- Poster presentation
- Open Access
Evaluation of available data on physiological track and trigger warning systems
© BioMed Central Ltd 2006
- Published: 21 March 2006
- Critical Illness
- Cardiopulmonary Resuscitation
- Timely Recognition
- Senior Clinician
- Predict Patient Outcome
Physiological track and trigger warning systems (TTs) use periodic observation of vital signs (tracking) with predetermined criteria (trigger) for requesting attendance of a senior clinician or critical care outreach team (CCOT). There has been a proliferation of such systems in recent years, but with little formal evaluation. There is no clear evidence identifying an ideal system for timely recognition of critically ill patients.
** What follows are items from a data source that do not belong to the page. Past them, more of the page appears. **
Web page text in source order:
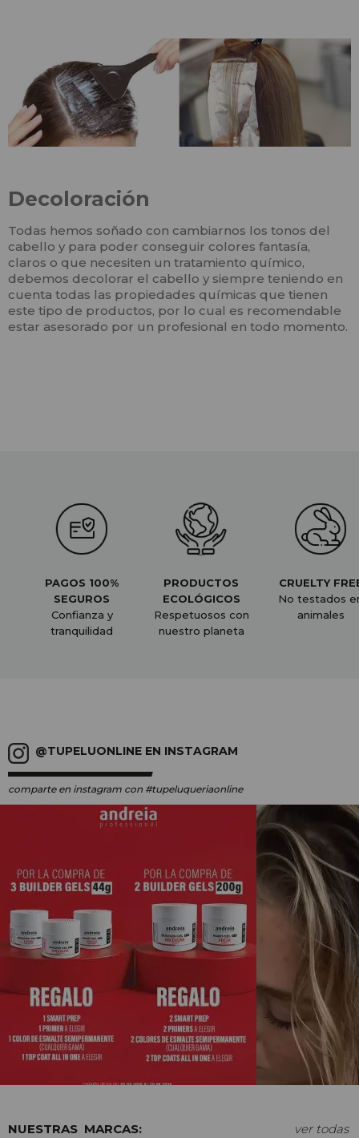
Decoloración
Todas hemos soñado con cambiarnos los tonos del
cabello y para poder conseguir colores fantasía,
claros o que necesiten un tratamiento químico,
debemos decolorar el cabello y siempre teniendo en
cuenta todas las propiedades químicas que tienen
este tipo de productos, por lo cual es recomendable
estar asesorado por un profesional en todo momento.
PAGOS 100%
SEGUROS
Confianza y
tranquilidad
PRODUCTOS
ECOLÓGICOS
Respetuosos con
nuestro planeta
CRUELTY
No testados
animales
@TUPELUONLINE EN INSTAGRAM
comparte en instagram con #tupeluqueriaonline
MARCAS: ver todas

To assess the ability of different TTs to predict patient outcomes within and across hospitals, in different age groups, wards and specialties. To identify the best TT for timely recognition of critical illness.
Cohort study of data from 31 acute NHS hospitals in England and Wales. Participants varied by data source; predominantly all patients seen by CCOT or all patients on selected wards. Patient outcome was a composite of death, admission to critical care, 'do not attempt resuscitation' or cardiopulmonary resuscitation. Primary assessment was by sensitivity and positive predictive value, secondary assessment by specificity and negative predictive value.
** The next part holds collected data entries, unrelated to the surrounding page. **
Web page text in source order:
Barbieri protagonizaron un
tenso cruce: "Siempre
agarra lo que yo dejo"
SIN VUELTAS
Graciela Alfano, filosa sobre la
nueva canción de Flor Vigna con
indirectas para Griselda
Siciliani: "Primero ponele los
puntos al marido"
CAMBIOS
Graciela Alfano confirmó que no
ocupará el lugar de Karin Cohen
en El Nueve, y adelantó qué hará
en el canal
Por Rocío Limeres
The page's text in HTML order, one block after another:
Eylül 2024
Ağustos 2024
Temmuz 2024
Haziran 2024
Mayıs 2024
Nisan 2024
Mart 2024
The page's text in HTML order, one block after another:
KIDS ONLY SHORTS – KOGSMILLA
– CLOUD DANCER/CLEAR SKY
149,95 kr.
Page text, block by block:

Fifteen datasets met predefined quality criteria and were included. Sensitivity and positive predictive value were low with median (quartiles) values of 43.3 (25.4, 69.2) and 36.7 (29.3, 43.8), respectively. Specificity and negative predictive value were generally acceptable, with median (quartiles) values of 89.5 (64.2, 95.7) and 94.3 (89.5, 97.0), respectively. Within hospitals there were differences in the discrimination of TTs in relation to age, ward and specialty, but these were not consistent across hospitals.
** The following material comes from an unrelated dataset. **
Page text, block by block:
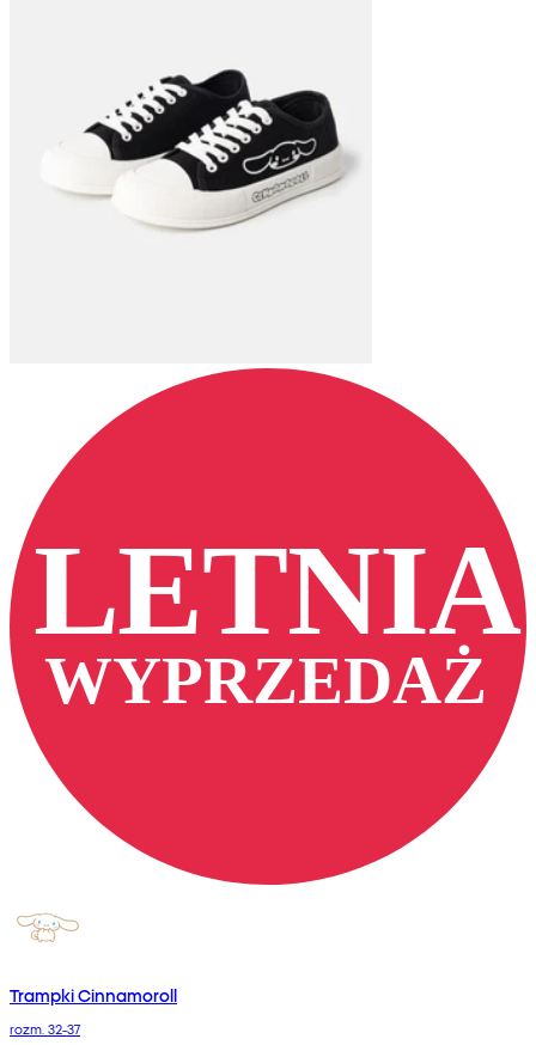
Trampki Cinnamoroll
rozm. 32-37

We were unable to establish the best existing TT or develop a new high-quality TT for timely recognition of critical illness due to wide variation in the datasets. Sensitivity of existing TTs is very low, meaning that a high number of patients requiring intervention are likely to be missed if clinicians rely solely on these systems for identifying deteriorating patients. The low sensitivity may be due, in part, to sudden deterioration and infrequent measurement of vital signs. It is probable that using a TT improves identification of critical illness but it should be used as an adjunct to clinical judgment. The challenge is to increase the sensitivity of TTs while maintaining acceptable specificity.